[tisem, airbnb, template, workflow, example]


Overview

Using publicly available data from AirBnB (available via Kaggle.com), we illustrate how a reproducible workflow may look like in practice.

Check out our GitHub repository for all the details on how to clone the project and run it. Alternatively, continue reading below.

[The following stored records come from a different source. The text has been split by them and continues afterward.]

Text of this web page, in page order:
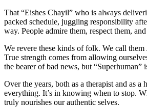
That “Eishes Chayil” who is always
packed schedule, juggling responsibility
way. People admire them, respect them,
We revere these kinds of folk. We call them
True strength comes from allowing
the bearer of bad news, but “Superhuman”
Over the years, both as a therapist and as
everything. It’s in knowing when to stop.
truly nourishes our authentic selves.
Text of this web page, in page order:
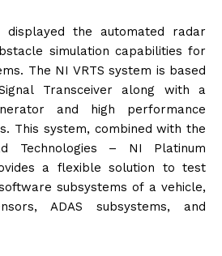
displayed the automated radar
simulation capabilities for
The NI VRTS system is based
Transceiver along with a
and high performance
This system, combined with the
Technologies – NI Platinum
a flexible solution to test
subsystems of a vehicle,
ADAS subsystems, and
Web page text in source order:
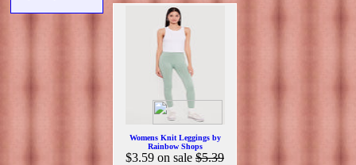
Womens Knit Leggings by
Rainbow Shops
$3.59 on sale $5.39
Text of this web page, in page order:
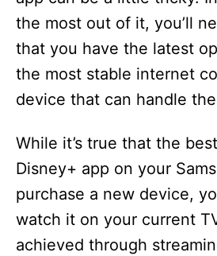
d
e
o
the most out of it, you’ll
that you have the latest
the most stable internet
device that can handle
While it’s true that the
Disney+ app on your
purchase a new device,
watch it on your current
achieved through
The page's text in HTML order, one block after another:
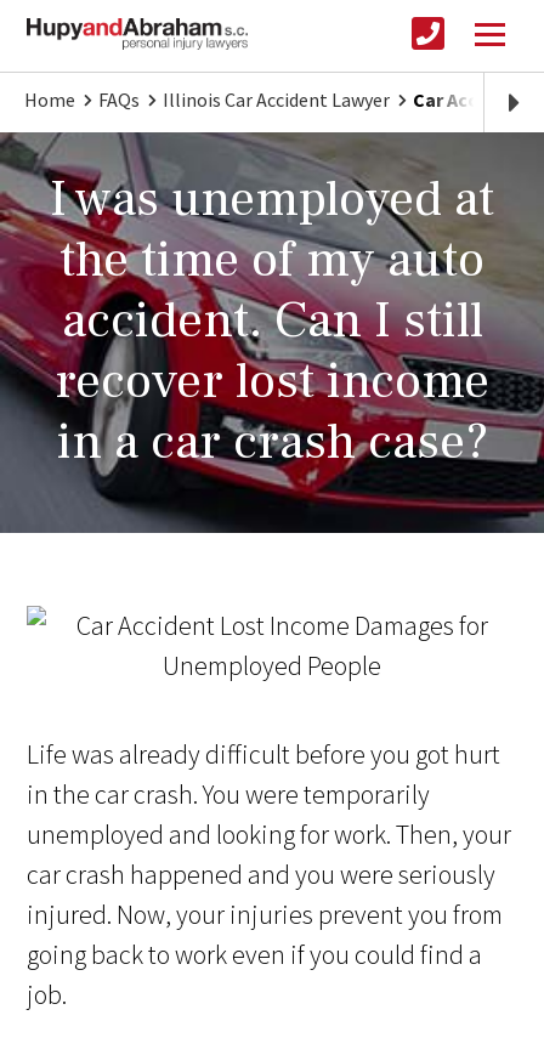
Home FAQs Illinois Car Accident Lawyer Car Accident
I was unemployed at
the time of my auto
accident. Can I still
recover lost income
in a car crash case?
Life was already difficult before you got hurt
in the car crash. You were temporarily
unemployed and looking for work. Then, your
car crash happened and you were seriously
injured. Now, your injuries prevent you from
going back to work even if you could find a
job.
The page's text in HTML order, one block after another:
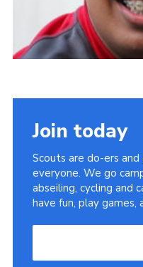
Join today
Scouts are do-ers
everyone. We go
abseiling, cycling and
have fun, play games,
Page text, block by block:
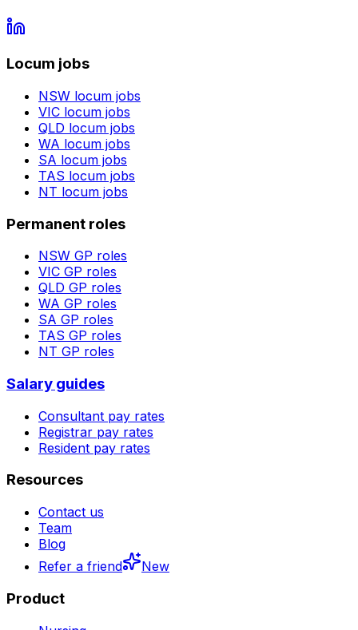
Locum jobs
NSW locum jobs
VIC locum jobs
QLD locum jobs
WA locum jobs
SA locum jobs
TAS locum jobs
NT locum jobs
Permanent roles
NSW GP roles
VIC GP roles
QLD GP roles
WA GP roles
SA GP roles
TAS GP roles
NT GP roles
Salary guides
Consultant pay rates
Registrar pay rates
Resident pay rates
Resources
Contact us
Team
Blog
Refer a friend
New
Product
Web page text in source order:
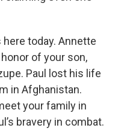
today. Annette
of your son,
Paul lost his life
in Afghanistan.
your family in
bravery in combat.
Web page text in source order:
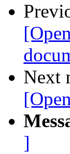
Next
]
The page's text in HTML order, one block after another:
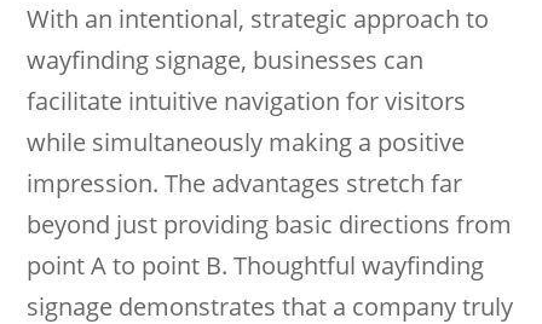
With an intentional, strategic approach to
wayfinding signage, businesses can
facilitate intuitive navigation for visitors
while simultaneously making a positive
impression. The advantages stretch far
beyond just providing basic directions from
point A to point B. Thoughtful wayfinding
signage demonstrates that a company truly
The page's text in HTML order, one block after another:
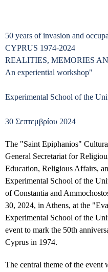
50 years of invasion and
CYPRUS 1974-2024
REALITIES, MEMORIES
An experiential workshop"
Experimental School of the
30 Σεπτεμβρίου 2024
The "Saint Epiphanios"
General Secretariat for
Education, Religious Affairs,
Experimental School of the
of Constantia and
30, 2024, in Athens, at the
Experimental School of the
event to mark the 50th
Cyprus in 1974.
The central theme of the event
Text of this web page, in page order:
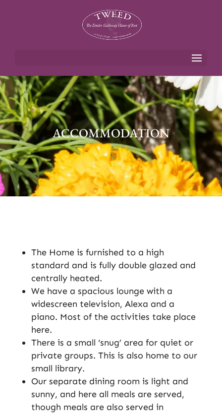
ACCOMMODATION
The Home is furnished to a high
standard and is fully double glazed and
centrally heated.
We have a spacious lounge with a
widescreen television, Alexa and a
piano. Most of the activities take place
here.
There is a small ‘snug’ area for quiet or
private groups. This is also home to our
small library.
Our separate dining room is light and
sunny, and here all meals are served,
though meals are also served in
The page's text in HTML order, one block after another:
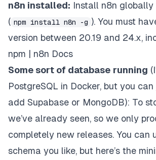
n8n installed: Install n8n globally
( npm install n8n -g ). You must
version between 20.19 and 24.x,
npm | n8n Docs
Some sort of database running
PostgreSQL in Docker, but you
add Supabase or MongoDB): To
we’ve already seen, so we only
completely new releases. You can
schema you like, but here’s the
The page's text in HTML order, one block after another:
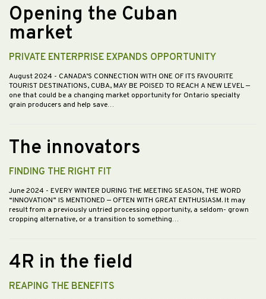
Opening the Cuban
market
PRIVATE ENTERPRISE EXPANDS OPPORTUNITY
August 2024 - CANADA’S CONNECTION WITH ONE OF ITS FAVOURITE
TOURIST DESTINATIONS, CUBA, MAY BE POISED TO REACH A NEW LEVEL —
one that could be a changing market opportunity for Ontario specialty
grain producers and help save…
The innovators
FINDING THE RIGHT FIT
June 2024 - EVERY WINTER DURING THE MEETING SEASON, THE WORD
“INNOVATION” IS MENTIONED — OFTEN WITH GREAT ENTHUSIASM. It may
result from a previously untried processing opportunity, a seldom- grown
cropping alternative, or a transition to something…
4R in the field
REAPING THE BENEFITS
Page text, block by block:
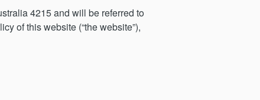
4215 and will be referred to
of this website (“the website”),
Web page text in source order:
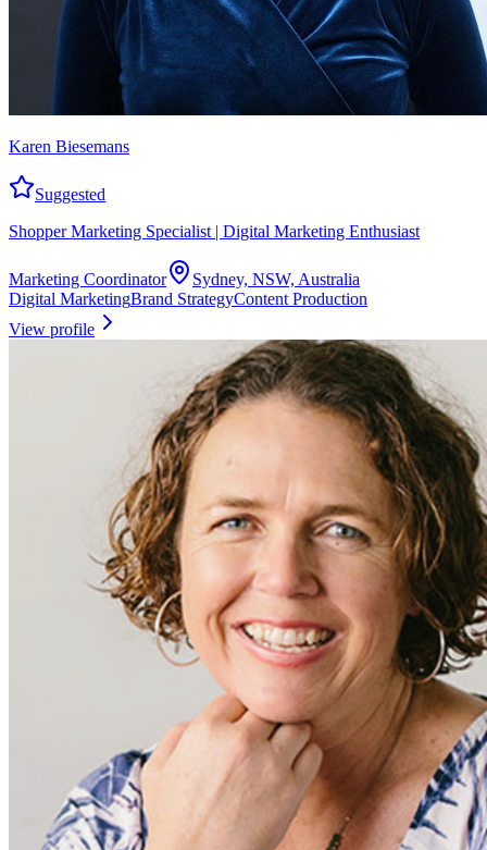
Karen Biesemans
Suggested
Shopper Marketing Specialist | Digital Marketing Enthusiast
Marketing Coordinator
Sydney, NSW, Australia
Digital MarketingBrand StrategyContent Production
View profile
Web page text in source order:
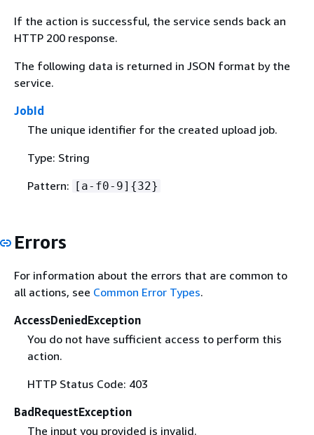
If the action is successful, the service sends back an
HTTP 200 response.
The following data is returned in JSON format by the
service.
JobId
The unique identifier for the created upload job.
Type: String
Pattern:
[a-f0-9] {32}
Errors
For information about the errors that are common to
all actions, see Common Error Types.
AccessDeniedException
You do not have sufficient access to perform this
action.
HTTP Status Code: 403
BadRequestException
The input you provided is invalid.
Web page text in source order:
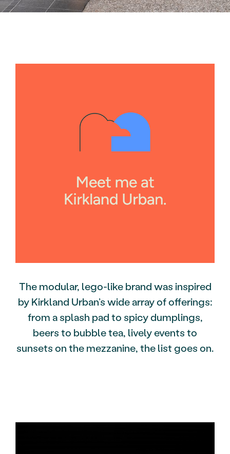
The modular, lego-like brand was inspired
by Kirkland Urban’s wide array of offerings:
from a splash pad to spicy dumplings,
beers to bubble tea, lively events to
sunsets on the mezzanine, the list goes on.
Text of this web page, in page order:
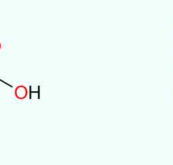
OH
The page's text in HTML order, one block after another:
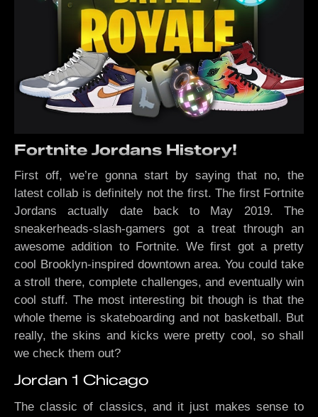
Fortnite Jordans History!
First off, we’re gonna start by saying that no, the
latest collab is definitely not the first. The first Fortnite
Jordans actually date back to May 2019. The
sneakerheads-slash-gamers got a treat through an
awesome addition to Fortnite. We first got a pretty
cool Brooklyn-inspired downtown area. You could take
a stroll there, complete challenges, and eventually win
cool stuff. The most interesting bit though is that the
whole theme is skateboarding and not basketball. But
really, the skins and kicks were pretty cool, so shall
we check them out?
Jordan 1 Chicago
The classic of classics, and it just makes sense to
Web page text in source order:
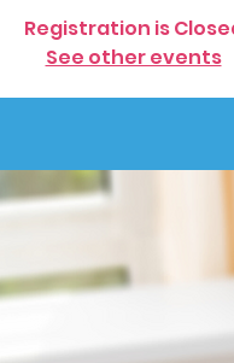
Registration is
See other events
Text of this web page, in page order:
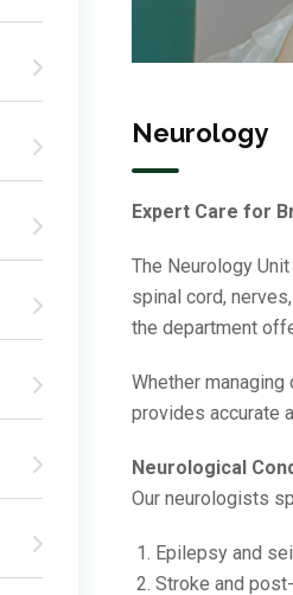
Neurology
Expert Care for
The Neurology
spinal cord,
the department
Whether
provides accurate
Neurological
Our neurologists
Epilepsy and
Stroke and
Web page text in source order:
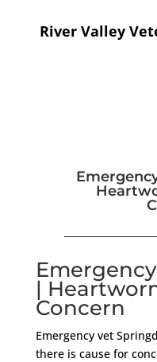
River Valley
|
Concern
Emergency vet
there is cause for
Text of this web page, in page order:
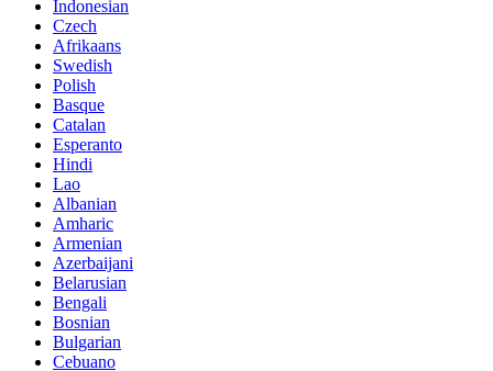
Indonesian
Czech
Afrikaans
Swedish
Polish
Basque
Catalan
Esperanto
Hindi
Lao
Albanian
Amharic
Armenian
Azerbaijani
Belarusian
Bengali
Bosnian
Bulgarian
Cebuano
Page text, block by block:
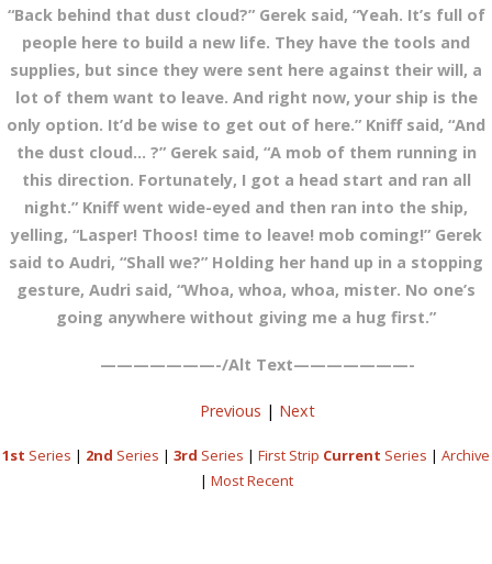
“Back behind that dust cloud?” Gerek said, “Yeah. It’s full of
people here to build a new life. They have the tools and
supplies, but since they were sent here against their will, a
lot of them want to leave. And right now, your ship is the
only option. It’d be wise to get out of here.” Kniff said, “And
the dust cloud… ?” Gerek said, “A mob of them running in
this direction. Fortunately, I got a head start and ran all
night.” Kniff went wide-eyed and then ran into the ship,
yelling, “Lasper! Thoos! time to leave! mob coming!” Gerek
said to Audri, “Shall we?” Holding her hand up in a stopping
gesture, Audri said, “Whoa, whoa, whoa, mister. No one’s
going anywhere without giving me a hug first.”
———————-/Alt Text———————-
Previous | Next
1st Series | 2nd Series | 3rd Series | First Strip Current Series | Archive
| Most Recent
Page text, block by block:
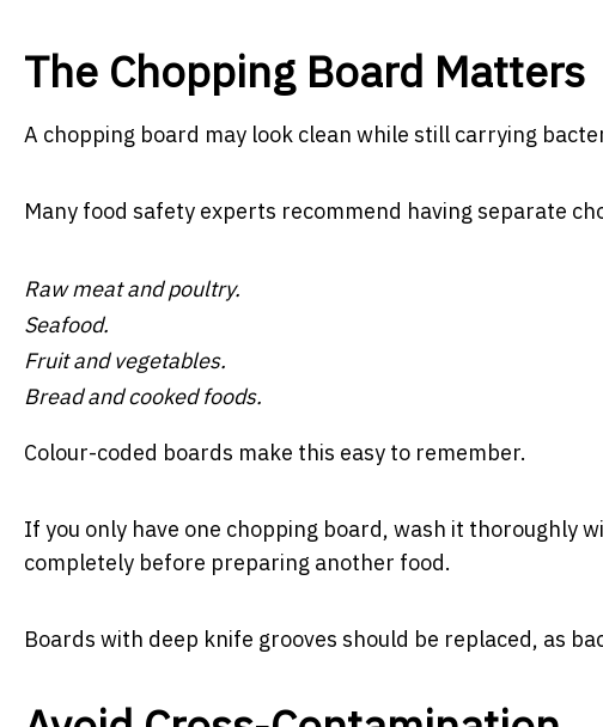
The Chopping Board Matters
A chopping board may look clean while still carrying
Many food safety experts recommend having separate
Raw meat and poultry.
Seafood.
Fruit and vegetables.
Bread and cooked foods.
Colour-coded boards make this easy to remember.
If you only have one chopping board, wash it thoroughly
completely before preparing another food.
Boards with deep knife grooves should be replaced, as

We’ve crafted this project to run:

  • platform-independent (Mac, Linux, Windows)
  • across a diverse set of software programs (Stata, Python, R)
  • producing an entire (mock) paper, including modules that
    • download data from Kaggle,
    • prepare data for analysis,
    • run a simple analysis,
    • produce a paper with output tables and figures.

How to run it

Dependencies

  • Install Python.

    • Anaconda is recommended. Download Anaconda.
    • check availability: type anaconda --version in the command line.
  • Install Kaggle package.

    • Kaggle API instruction for installation and setup.
  • Install Automation tools.

    • GNU make: already installed in Mac and Linux OS. Download Make for Windows OS and install.
    • Windows OS users only: make Make available via the command line.
      • Right Click on Computer
      • Go to Property, and click Advanced System Settings
      • Choose Environment Variables, and choose Path under the system variables, click edit
      • Add the bin of Make
    • check availability: type make --version in the command line.
  • Install Stata.

    • making Stata available via the command line. Instruction for adding Stata to path.
    • check availability: type $STATA_BIN --version in the command line.
  • Install Perl.

    • Perl is already installed in Mac and Linux OS. Download Perl for Windows OS.
    • Make sure Perl available via the command line.
    • check availability: type perl -v in the command line.
  • Install LyX.

    • LyX is an open source document processor based on the LaTeX. Download LyX.
    • make sure LyX available via the command line.
    • check availability: type $LYX_BIN in the command line.

Run it

Open your command line tool:

  • Check whether your present working directory is tisem-airbnb by typing pwd in terminal

    • if not, type cd yourpath/tisem-airbnb to change your directory to tisem-airbnb
  • Type make in the command line.

Directory structure

Make sure makefile is put in the present working directory. The directory structure for the Airbnb project is shown below.

├── data
├── gen
│   ├── analysis
│   │   ├── input
│   │   ├── output
│   │   │   ├── figure
│   │   │   ├── log
│   │   │   └── table
│   │   └── temp
│   ├── data_preparation
│   │   ├── audit
│   │   │   ├── figure
│   │   │   ├── log
│   │   │   └── table
│   │   ├── input
│   │   ├── output
│   │   │   ├── figure
│   │   │   ├── log
│   │   │   └── table
│   │   └── temp
│   └── paper
│       ├── input
│       ├── output
│       └── temp
└── src
    ├── analysis
    ├── data_preparation
    └── paper
  • gen: all generated files such as tables, figures, logs.
    • Three parts: data_preparation, analysis, and paper.
    • audit: put the resulting log/tables/figures of audit program. It has three sub-folders: figure, log, and table.
    • temp : put the temporary files, such as some intermediate datasets. We may delete these filed in the end.
    • output: put results, including the generated figures in sub-folder figure, log files in sub-folder log, and tables in sub-folder table.
    • input: put all temporary input files
  • data: all raw data.
  • src: all source codes.
    • Three parts: data_preparation, analysis, and paper (including TeX files).